5. A hardware-based microscaling system, characterized in that, The system includes: an instruction scheduling unit and a tensor memory acceleration unit, wherein the tensor memory acceleration unit has a built-in micro-scaling module, wherein: The instruction scheduling unit is used to send micro-scaling instructions to the tensor memory acceleration unit. The micro-scaling instructions carry configuration information, including the address information of the original data block, the target quantization format information, and the global memory address information of the target data block. The micro-scaling module is used to receive the micro-scaling instruction, parse the configuration information from the micro-scaling instruction, and use a built-in hardware circuit structure to implement the operation of obtaining the original data block from the address information of the original data block, scaling and quantizing the original data block based on the target quantization format information, and writing the scaled and quantized target data block and scaling factor into global memory based on the global memory address information.

6. The system according to claim 5, characterized in that, The microscaling module includes a quantization submodule, used for: The original data block is obtained based on its address information, and the original data block is traversed based on the built-in comparator tree hardware logic to obtain the numerical range of the original data block.
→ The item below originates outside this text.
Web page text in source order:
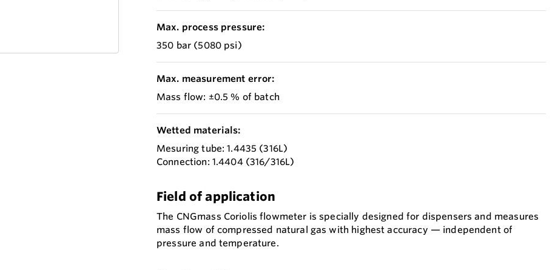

Based on the numerical range and the target quantization format information, a scaling factor is determined, and a scaling operation on each data element in the original data block is performed in parallel using a built-in array multiplier based on the scaling factor to obtain a scaled data block. The scaled data block is converted into the target format indicated by the target quantization format information by the built-in hardware format conversion circuit to obtain the target data block.

7. The system according to claim 5, characterized in that, The global memory address information includes first address information and second address information. The micro-scaling module also includes a splicing submodule, used for: Write the target data block to the data queue and write the scaling factor to the factor queue; When the amount of data stored in the data queue meets the first transmission condition, the data stored in the data queue is packaged and written into global memory based on the first address information; When the amount of data stored in the factor queue meets the second transmission condition, the data stored in the factor queue is packaged and written into global memory based on the second address information.

8. A computer device comprising a memory and a processor, wherein the memory stores a computer program, characterized in that, When the processor executes the computer program, it implements the steps of the method according to any one of claims 1 to 4.

9. A computer-readable storage medium having a computer program stored thereon, characterized in that, When the computer program is executed by a processor, it implements the steps of the method according to any one of claims 1 to 4.

10. A computer program product, comprising a computer program, characterized in that, When the computer program is executed by a processor, it implements the steps of the method according to any one of claims 1 to 4.